Selection of materials and main issues
For the selection of candidate materials for MYRRHA, the option has been taken to consider industrially available and qualified materials, rather than to develop and optimise innovative materials. Since at relatively high temperatures (> 500-550 °C) no proven available materials under relevant irradiation conditions exist today, so operating temperatures for the first demo concepts are to be limited (up to 480 °C for the lead fast reactor prototype).
The materials qualification programme for MYRRHA shows commonalities with the corresponding work for the GEN IV Lead Fast Reactor. The structural materials issues to be considered are related to design and safety requirements, where gaps and open questions concerning materials performance under representative conditions (e.g. high temperature, high burn-ups, and aggressive environment) are identified. These issues can be classified into five areas:
- Workability and fabricability of materials and components
- Mitigation of corrosion by liquid metal
- Embrittlement by interaction with the environment
- Irradiation effects (embrittlement, creep, swelling, …)

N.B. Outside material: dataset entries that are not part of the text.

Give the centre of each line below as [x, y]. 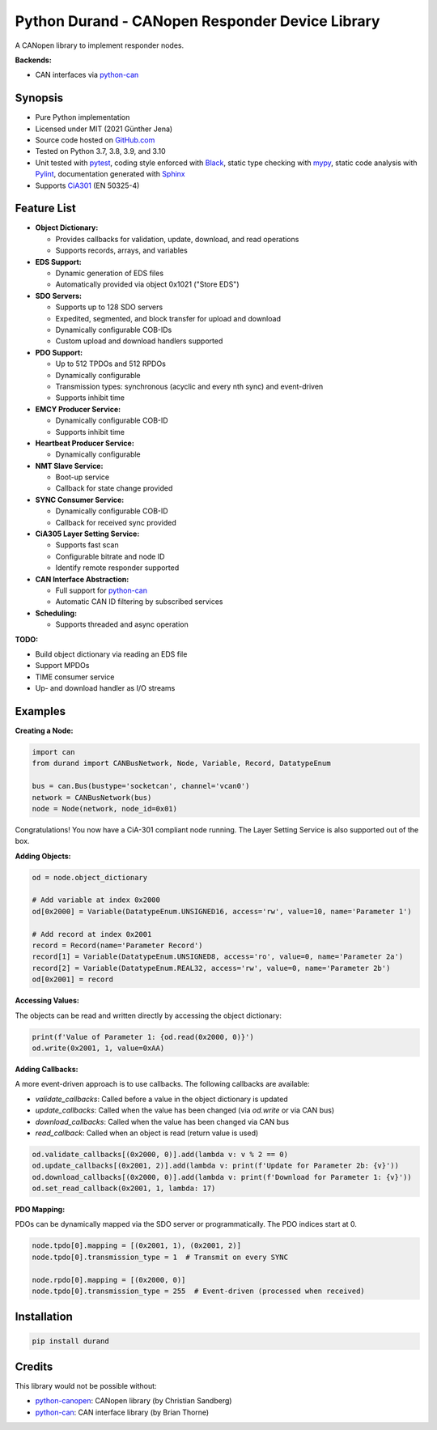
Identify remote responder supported [117, 568]
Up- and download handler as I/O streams [105, 688]
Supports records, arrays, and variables [121, 250]
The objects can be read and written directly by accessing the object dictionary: [148, 1015]
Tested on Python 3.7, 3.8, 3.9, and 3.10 [100, 151]
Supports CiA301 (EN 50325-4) [87, 185]
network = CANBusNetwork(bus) [92, 797]
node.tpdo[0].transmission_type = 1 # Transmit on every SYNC [160, 1257]
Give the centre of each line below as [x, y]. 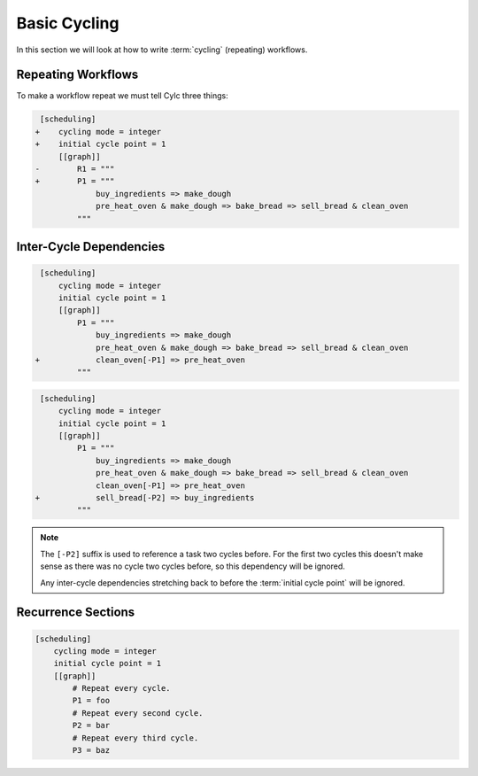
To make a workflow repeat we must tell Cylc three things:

- Transferability of the experimental results to the actual MYRRHA machine
Based on literature data on mechanical and thermal properties, irradiation performance, fabricability and availability, high Cr ferritic/martensitic steels and nuclear grade austenitic steels have been selected for evaluation.
The large available database on mechanical properties and irradiation effects suggests austenitic steels, especially low-carbon grade, as candidates for components operating at relatively low temperatures and low irradiation fluence, e.g. the reactor vessel.

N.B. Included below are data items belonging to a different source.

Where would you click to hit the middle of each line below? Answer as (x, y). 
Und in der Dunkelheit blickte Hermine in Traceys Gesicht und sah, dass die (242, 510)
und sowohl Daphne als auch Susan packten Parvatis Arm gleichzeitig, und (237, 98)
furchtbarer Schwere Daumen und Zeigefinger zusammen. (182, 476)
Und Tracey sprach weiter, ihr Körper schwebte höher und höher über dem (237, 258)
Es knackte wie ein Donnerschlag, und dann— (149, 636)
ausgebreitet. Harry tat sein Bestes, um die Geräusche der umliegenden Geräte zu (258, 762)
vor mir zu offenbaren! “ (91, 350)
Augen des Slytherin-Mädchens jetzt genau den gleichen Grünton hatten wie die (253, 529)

FMS (T91) appears to be among the best candidate materials for fuel cladding and highly irradiated structures, because of their resistance against swelling and creep under high fast neutron flux. However, to respect the planning of MYRRHA, it is possible that for the first core loadings qualified austenitic materials (such as the 15-15Ti stabilised steels) are chosen for the fuel cladding. To have a qualified T91 material for internal structures and especially for fuel cladding in the mid-term, a thorough demonstration and qualification programme should be pursued.
As the risk involved in the qualification of a new material, especially for fuel cladding, is high, a fall-back option is taken by selecting a qualified cladding material from the fast breeder reactor programmes. In the latter case, only the limits imposed by interaction with the innovative coolant environment in MYRRHA has to be ascertained, as the material's performance as fuel cladding has been qualified in representative conditions of sodium cooled fast reactors (up to accumulated peak dose ~100 dpa).

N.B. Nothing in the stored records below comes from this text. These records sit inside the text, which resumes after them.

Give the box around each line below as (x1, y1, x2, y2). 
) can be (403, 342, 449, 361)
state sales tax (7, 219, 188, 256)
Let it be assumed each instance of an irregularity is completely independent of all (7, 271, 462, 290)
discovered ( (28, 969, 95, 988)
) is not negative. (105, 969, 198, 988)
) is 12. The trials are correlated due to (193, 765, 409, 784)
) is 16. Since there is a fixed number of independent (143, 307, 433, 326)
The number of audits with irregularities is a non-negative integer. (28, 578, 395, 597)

Materials qualification strategy for MYRRHA
The materials qualification strategy for MYRRHA relies on the strong common trunk with the GEN IV LFR research and development programmes, complemented with targeted actions towards specific needs in the MYRRHA design. Within the five areas identified above, the following actions are taken:
Workability and fabricability: common trunk on welding-joining techniques and cladding fabrication in EC FP6-FP7 projects; MYRRHA component specific actions will consist in analysis of prototypes from pumps and heat exchangers before and after testing.
Corrosion by liquid metal: common trunk on corrosion and corrosion protection in LBE with FP6 and FP7 projects; a specific action is to be set-up to integrate the available data on corrosion into a descriptive model relevant for the corrosion issues in the coolant circuit and to propose mitigation measures, including their validation. Another specific action is to ascertain the potential corrosion effects on the secondary side of the heat exchangers by general corrosion and stress corrosion experiments.
Embrittlement by interaction with the environment (unirradiated materials): common trunk with FP6 and FP7 projects on ADS and LFR. A specific action is to develop and validate experimental tools to measure fracture toughness in LBE environment, with special attention to weld materials.
Irradiation effects: completion of the database on irradiated materials, mainly from fast reactor programmes, with targeted experiments (especially on T91) in LFR relevant conditions. This is partially covered by the FP6 and FP7 projects ongoing; a dedicated action will be taken in order to complement this database with data on the combined effect of irradiation and exposure to LBE at the lower temperature range (300-350 °C) on the mechanical behaviour (especially fracture toughness) of the material. This requires irradiation of materials in LBE up to dose levels where the degradation of fracture toughness is expected to saturate (by the saturation of the irradiation induced hardening), i.e. between 5-10 dpa (representative maximum dose on core support plate).
Transferability of experimental results: the development of physics based models for extrapolation of results on the effect of irradiation on microstructure and mechanical behaviour of the Fe-Cr steels is fully embedded within European collaborative projects. On the long-term, dedicated actions to validate MYRRHA relevant prediction of the multi-scale models will be undertaken. Once validated, the modelling effort will support the design of the MYRRHA by evaluation of the expected effect of modification of the operational conditions on the material property evolution (power upgrades, operation temperature variations, transition from ADS to fast fission spectrum…).